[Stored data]
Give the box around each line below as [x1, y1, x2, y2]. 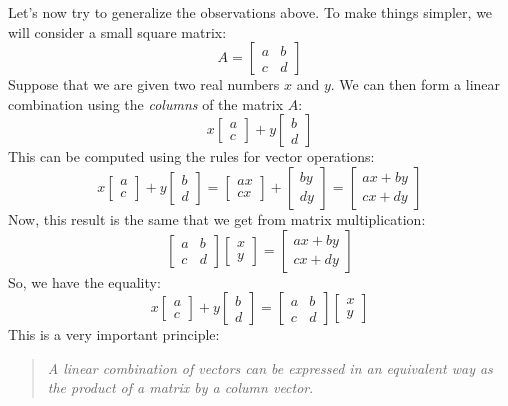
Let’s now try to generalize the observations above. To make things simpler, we [8, 2, 493, 22]
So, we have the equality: [8, 271, 161, 292]
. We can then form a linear [330, 74, 501, 95]
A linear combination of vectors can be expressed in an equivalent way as [47, 357, 493, 378]
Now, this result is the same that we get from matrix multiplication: [8, 208, 426, 229]
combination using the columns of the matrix [8, 93, 284, 114]
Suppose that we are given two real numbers [8, 74, 280, 95]
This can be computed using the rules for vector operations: [8, 146, 375, 167]
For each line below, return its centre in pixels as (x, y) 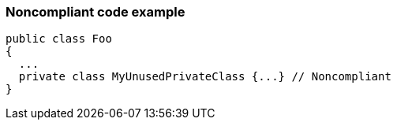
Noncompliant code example (96, 12)
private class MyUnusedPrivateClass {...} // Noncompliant (205, 77)
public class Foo (59, 39)
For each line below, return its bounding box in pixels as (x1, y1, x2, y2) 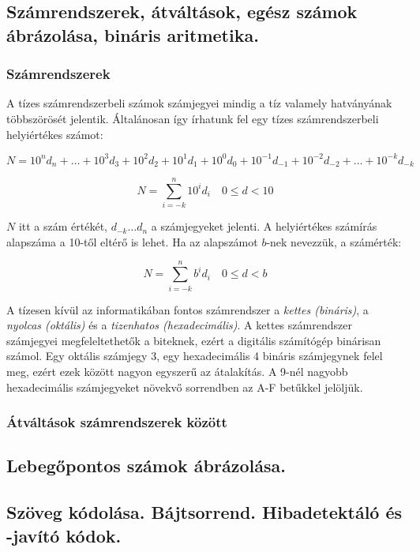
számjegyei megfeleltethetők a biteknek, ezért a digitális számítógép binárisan (6, 332, 381, 348)
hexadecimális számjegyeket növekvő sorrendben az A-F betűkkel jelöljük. (6, 378, 363, 395)
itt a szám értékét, (18, 218, 107, 235)
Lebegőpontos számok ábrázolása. (6, 453, 286, 478)
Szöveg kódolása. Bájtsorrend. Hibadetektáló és (6, 500, 403, 524)
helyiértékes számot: (6, 126, 103, 142)
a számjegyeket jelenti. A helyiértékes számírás (151, 218, 377, 235)
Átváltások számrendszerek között (6, 412, 227, 432)
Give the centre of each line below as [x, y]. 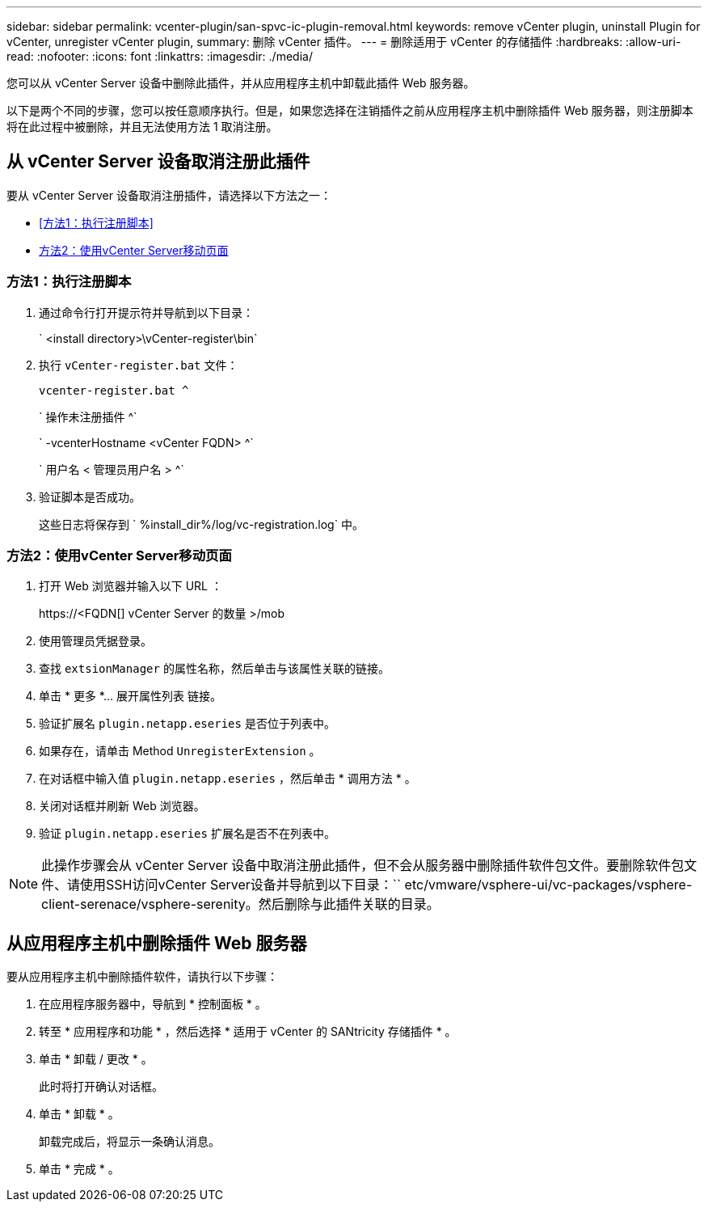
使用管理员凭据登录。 [95, 641]
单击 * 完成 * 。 [79, 1169]
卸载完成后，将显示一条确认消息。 [129, 1142]
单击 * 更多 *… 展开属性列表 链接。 [130, 696]
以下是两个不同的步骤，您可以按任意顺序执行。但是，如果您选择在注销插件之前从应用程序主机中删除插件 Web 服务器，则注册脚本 [350, 110]
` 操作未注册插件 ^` [88, 416]
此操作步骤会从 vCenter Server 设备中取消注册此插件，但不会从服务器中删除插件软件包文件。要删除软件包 [363, 866]
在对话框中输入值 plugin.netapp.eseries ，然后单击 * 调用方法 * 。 [228, 779]
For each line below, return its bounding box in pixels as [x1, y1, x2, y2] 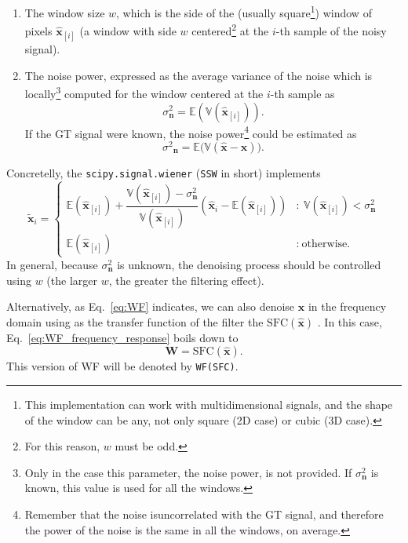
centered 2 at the [191, 20, 269, 38]
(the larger [46, 271, 97, 288]
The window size [24, 4, 105, 20]
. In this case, [317, 313, 382, 330]
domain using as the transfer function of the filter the [6, 313, 264, 330]
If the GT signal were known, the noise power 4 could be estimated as [24, 122, 357, 141]
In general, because [6, 256, 98, 272]
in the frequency [308, 298, 387, 315]
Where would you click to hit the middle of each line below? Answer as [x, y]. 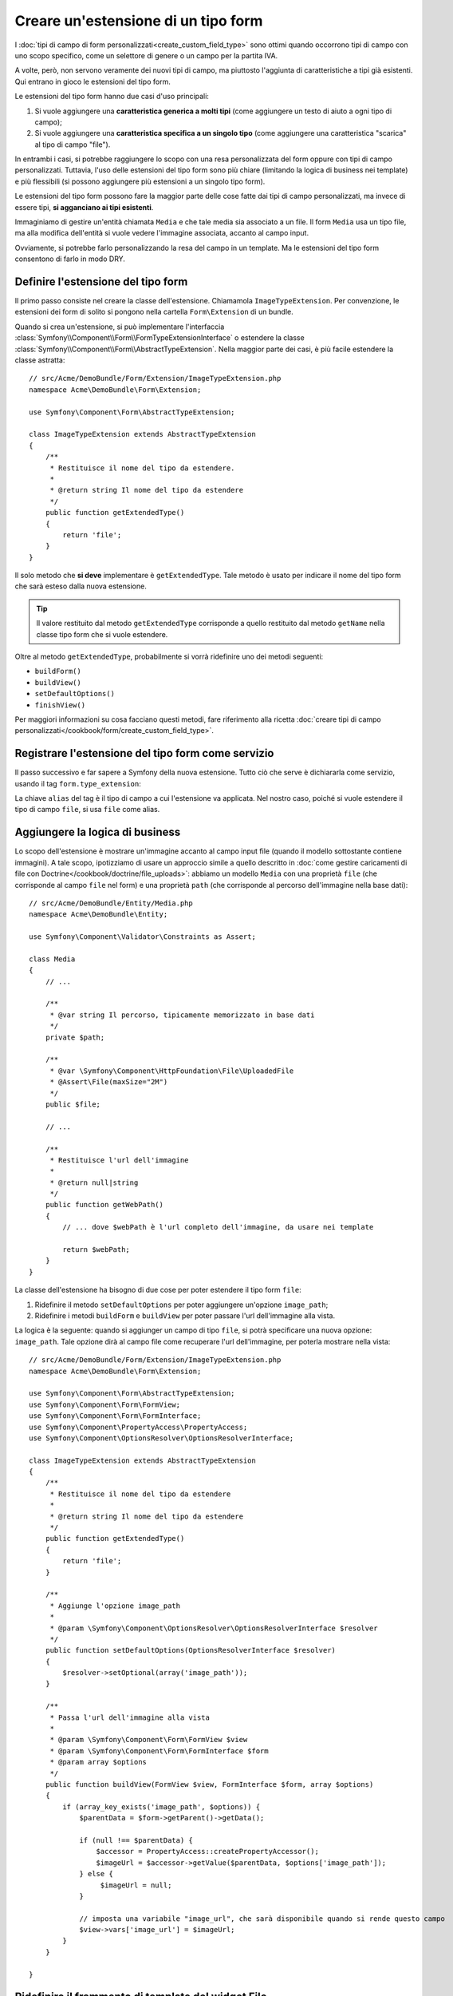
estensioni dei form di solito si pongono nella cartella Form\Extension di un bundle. [154, 312]
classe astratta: [40, 360]
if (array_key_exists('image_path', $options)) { [162, 1807]
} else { [96, 1874]
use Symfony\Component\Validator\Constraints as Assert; [143, 937]
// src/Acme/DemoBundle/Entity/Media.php [111, 903]
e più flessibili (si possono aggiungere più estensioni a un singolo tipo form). [140, 181]
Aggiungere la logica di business [98, 832]
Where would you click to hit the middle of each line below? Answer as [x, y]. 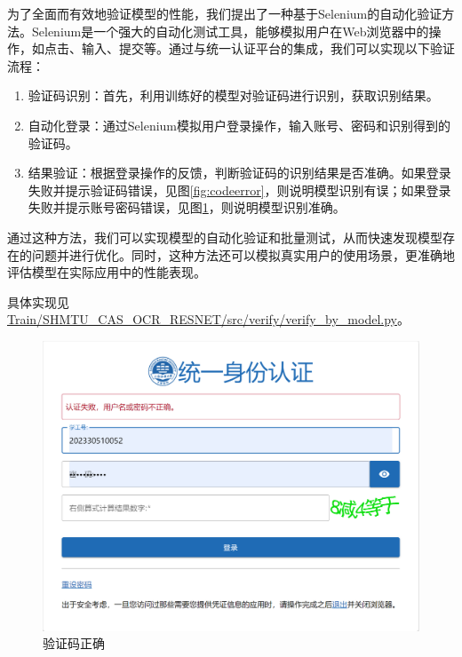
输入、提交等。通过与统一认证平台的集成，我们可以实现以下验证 [268, 48]
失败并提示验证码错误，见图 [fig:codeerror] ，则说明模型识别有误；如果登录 [239, 190]
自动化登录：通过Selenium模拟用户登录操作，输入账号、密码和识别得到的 [239, 125]
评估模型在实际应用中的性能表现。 [107, 272]
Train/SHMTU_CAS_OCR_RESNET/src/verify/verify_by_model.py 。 [208, 319]
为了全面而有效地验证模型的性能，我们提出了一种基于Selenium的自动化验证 [225, 13]
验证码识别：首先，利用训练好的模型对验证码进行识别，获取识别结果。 [233, 95]
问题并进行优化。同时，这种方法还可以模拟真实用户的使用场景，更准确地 [243, 254]
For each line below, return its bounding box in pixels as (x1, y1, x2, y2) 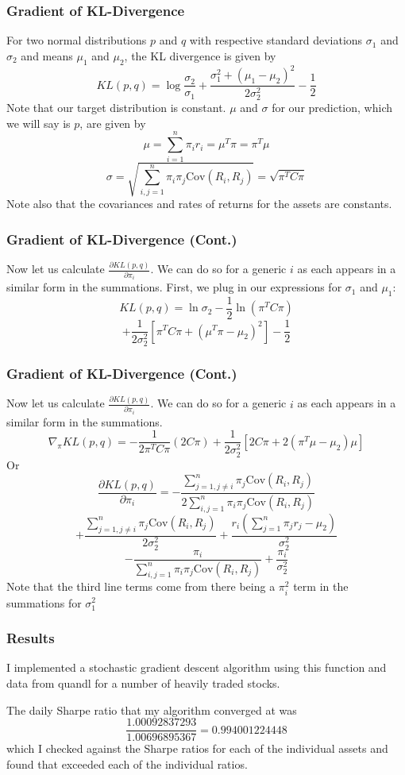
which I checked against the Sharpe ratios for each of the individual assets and (6, 740, 388, 757)
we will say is (6, 114, 71, 131)
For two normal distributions (6, 32, 147, 48)
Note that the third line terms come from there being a (6, 578, 276, 595)
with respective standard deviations (189, 32, 363, 48)
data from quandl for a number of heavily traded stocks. (6, 674, 280, 691)
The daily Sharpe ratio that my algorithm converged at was (6, 701, 297, 718)
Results (6, 628, 55, 648)
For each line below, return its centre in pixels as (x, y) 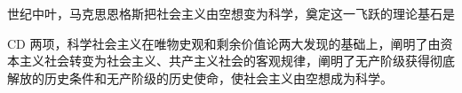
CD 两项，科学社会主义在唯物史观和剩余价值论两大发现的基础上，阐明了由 (224, 43)
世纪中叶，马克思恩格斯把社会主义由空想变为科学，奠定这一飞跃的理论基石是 (231, 13)
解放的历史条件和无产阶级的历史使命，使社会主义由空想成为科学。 (200, 77)
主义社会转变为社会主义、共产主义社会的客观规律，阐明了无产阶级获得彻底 (237, 61)
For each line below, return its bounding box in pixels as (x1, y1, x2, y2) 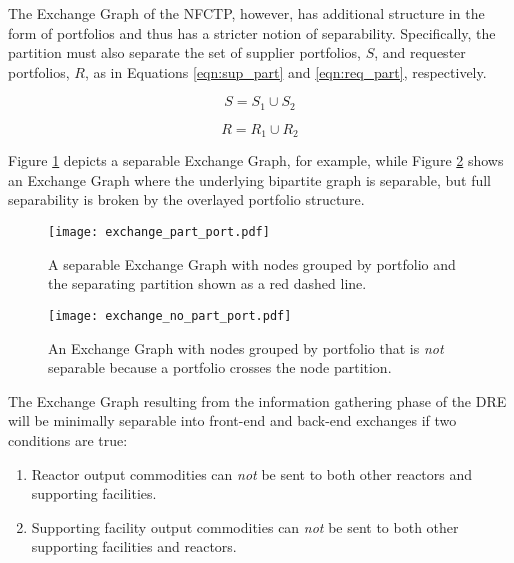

EXERCISE DETAILS>
Your answer should be only the number of lines, in the entries above, that include "using".

ANSWER SPACE>
3